Second, the insensitivity of protein complex activity to the over-expression of subunits may have facilitated the evolution of novel protein complexes by gene duplication. Most protein complex subunits can probably be duplicated with little phenotypic effect, a situation that would not be true if over-expressing subunits more frequently disrupted the activity of complexes. Indeed such a mechanism of protein complex subunit duplication has been very important in the evolution of new complexes and protein functions [17].

Finally, the principle also has practical implications for understanding the etiology of genetic disease in humans. The results we present here suggest that if a subunit of a protein complex is over-expressed [18] or duplicated [19] in a human disease, then any connection with the disease phenotype is unlikely to be due to an overall reduction in the activity of that complex. Moreover, the fact that genes with over-expression phenotypes do not cluster into protein complexes means that over-expression phenotypes probably cannot be predicted using a comprehensive map of human protein complexes as is possible for loss-of-function phenotypes [2022]. More sophisticated methods therefore need to be developed to predict the consequences of increases in gene expression levels.

Methods

Datasets

769 genes that reduce fitness when they are over-expressed were identified by Sopko et al. who tested the phenotypes of 5280 strains each over-expressing a single yeast gene [11]. 1010 essential genes were downloaded from the MIPS database [23]. 184 haploinsufficient genes were identified in a genome-wide screen of heterozygous mutants grown in rich medium [9]. 614 genes required for normal growth in rich media were identified by Giaever et al.[10] As a high quality set of protein complexes we used the manually annotated set of MIPS protein complexes (downloaded from MIPS [23] on 14 March 2007, removing one redundantly listed complex, complex 510.190.10.20.10). A second set of systematically identified protein complexes was taken from the data of Gavin et al.[3] who classified subunits into cores (1148), modules (393) and attachments (959) of complexes. We used three alternative definitions of an "essential" protein complex – a complex for which at least one, or at least 25% or 50% of subunits have a nonviable deletion phenotype. Cell cycle regulated genes were identified by Spellman et al.[12].

Statistical tests

To compare the distribution of phenotypes amongst protein complexes to that expected by chance we divided the set of protein complexes into ten evenly spaced bins according to the percentage of tested subunits that shared each phenotype. We then randomized the assignment of subunits to protein complexes 100,000 times (but keeping the distribution of complex sizes the same) to calculate the expected frequency of complexes in each bin. To identify bins significantly over- or under-represented for phenotypes we counted the number of times the real enrichments for each bin were seen in the randomizations.
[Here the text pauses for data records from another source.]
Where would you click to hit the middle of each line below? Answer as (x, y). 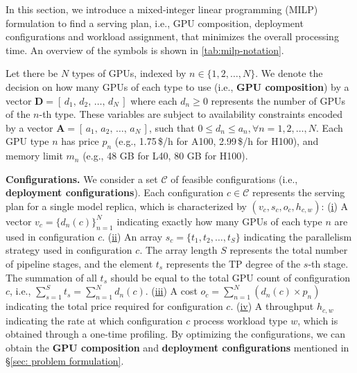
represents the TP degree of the (233, 263)
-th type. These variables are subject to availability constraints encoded (191, 114)
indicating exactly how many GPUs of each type (219, 221)
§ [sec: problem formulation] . (65, 361)
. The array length (178, 250)
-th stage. (328, 263)
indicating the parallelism (298, 236)
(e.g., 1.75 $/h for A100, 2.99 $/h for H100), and (217, 141)

To identify individual complexes significantly enriched for each phenotype we compared the number of subunits of each complex that share a phenotype to the frequencies seen in randomised complexes. To correct for multiple hypothesis testing we used the Benjamini-Hochberg method [24] to identify those complexes enriched at a 5% false-discovery rate (FDR). When testing the association between over-expression phenotypes and protein complex subunits, we only considered complexes for which at least two subunits had been tested for over-expression phenotypes. Hence in this case the total number of complexes considered was 183 rather than 217. The percentages of genes with over-expression phenotypes represent the percentage of tested genes.